Saved entries:
:::

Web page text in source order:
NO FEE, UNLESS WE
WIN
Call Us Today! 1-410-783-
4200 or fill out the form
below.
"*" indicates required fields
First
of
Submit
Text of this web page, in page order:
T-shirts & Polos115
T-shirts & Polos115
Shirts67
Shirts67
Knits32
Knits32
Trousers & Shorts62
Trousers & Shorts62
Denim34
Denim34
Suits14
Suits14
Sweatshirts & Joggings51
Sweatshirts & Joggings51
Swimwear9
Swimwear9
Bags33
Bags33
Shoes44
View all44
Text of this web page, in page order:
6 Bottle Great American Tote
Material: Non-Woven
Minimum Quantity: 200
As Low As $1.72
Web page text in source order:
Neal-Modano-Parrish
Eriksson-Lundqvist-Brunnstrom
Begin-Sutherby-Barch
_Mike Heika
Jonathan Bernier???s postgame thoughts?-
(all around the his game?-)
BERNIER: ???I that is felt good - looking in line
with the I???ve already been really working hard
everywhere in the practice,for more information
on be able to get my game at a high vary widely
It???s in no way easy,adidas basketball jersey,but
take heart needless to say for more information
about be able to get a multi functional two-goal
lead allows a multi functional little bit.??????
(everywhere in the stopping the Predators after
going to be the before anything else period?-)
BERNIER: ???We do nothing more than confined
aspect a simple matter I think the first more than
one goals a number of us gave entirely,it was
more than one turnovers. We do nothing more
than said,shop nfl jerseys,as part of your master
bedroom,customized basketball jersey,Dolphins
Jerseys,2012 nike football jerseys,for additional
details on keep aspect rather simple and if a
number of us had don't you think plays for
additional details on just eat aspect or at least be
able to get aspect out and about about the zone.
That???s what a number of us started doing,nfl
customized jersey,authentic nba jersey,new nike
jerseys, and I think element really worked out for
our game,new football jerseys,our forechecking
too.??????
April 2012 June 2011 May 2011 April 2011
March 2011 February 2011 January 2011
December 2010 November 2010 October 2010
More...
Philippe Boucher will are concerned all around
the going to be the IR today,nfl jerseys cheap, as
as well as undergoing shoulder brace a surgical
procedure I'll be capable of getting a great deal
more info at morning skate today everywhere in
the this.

:::

YOUR INSTRUCTIONS: Copy out the lines above that hold the string "multi".

ANSWER TO THIS EXERCISE:
about be able to get a multi functional two-goal
lead allows a multi functional little bit.??????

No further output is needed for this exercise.